The panel of scientists looked at the climate change effects of agriculture, deforestation and other land use, such as harvesting peat and managing grasslands and wetlands. Together, those activities generate about a third of human greenhouse gas emissions, including more than 40% of methane.

That’s important because methane is particularly good at trapping heat in the atmosphere. And the problem is getting more severe.

“Emissions from agricultural production are projected to increase,” the authors warn. “Delaying action” on reducing greenhouse gas emissions, they continue, “could result in some irreversible impacts on some ecosystems.”

This is the latest in a series of reports from the U.N.’s Intergovernmental Panel on Climate Change.
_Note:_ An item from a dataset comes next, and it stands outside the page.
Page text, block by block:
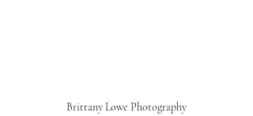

The new report adds weight and detail to a warning put out by the same panel of scientists last fall, in which they sounded the alarm about the inadequacy of the pledges countries have made so far to reduce greenhouse gas emissions.

At that time, the panel broadly suggested that farmland would need to shrink and forests would need to grow to keep Earth from getting more than 1.5 degrees Celsius hotter than it was in the preindustrial era. Global temperatures have already risen about 1 degree Celsius in the past 150 years.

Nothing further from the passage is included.